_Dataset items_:
--- START ---
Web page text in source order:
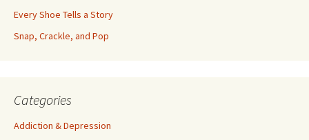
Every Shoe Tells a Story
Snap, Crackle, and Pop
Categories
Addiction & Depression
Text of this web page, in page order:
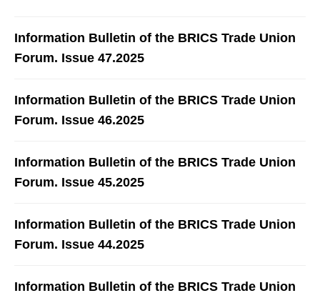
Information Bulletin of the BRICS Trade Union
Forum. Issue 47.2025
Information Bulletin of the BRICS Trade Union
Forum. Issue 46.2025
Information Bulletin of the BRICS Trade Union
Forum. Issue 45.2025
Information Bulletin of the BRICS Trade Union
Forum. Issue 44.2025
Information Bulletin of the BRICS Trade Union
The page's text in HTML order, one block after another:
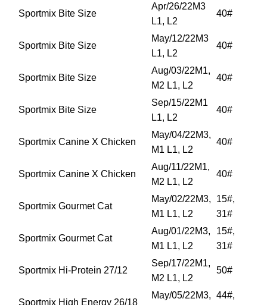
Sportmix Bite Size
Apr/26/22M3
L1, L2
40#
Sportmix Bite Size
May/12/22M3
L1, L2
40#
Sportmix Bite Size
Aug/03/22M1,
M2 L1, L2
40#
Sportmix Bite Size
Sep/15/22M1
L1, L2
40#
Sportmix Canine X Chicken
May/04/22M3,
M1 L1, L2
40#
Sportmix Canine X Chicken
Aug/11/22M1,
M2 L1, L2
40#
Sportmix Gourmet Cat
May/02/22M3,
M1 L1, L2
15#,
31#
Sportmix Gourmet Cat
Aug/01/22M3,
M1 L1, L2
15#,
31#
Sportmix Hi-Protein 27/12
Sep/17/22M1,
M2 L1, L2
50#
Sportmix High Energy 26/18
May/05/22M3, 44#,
--- END ---
_The problem_: Whenever a line above includes "order", copy it in full.

_Solution to this problem_:
Web page text in source order:
Text of this web page, in page order:
The page's text in HTML order, one block after another:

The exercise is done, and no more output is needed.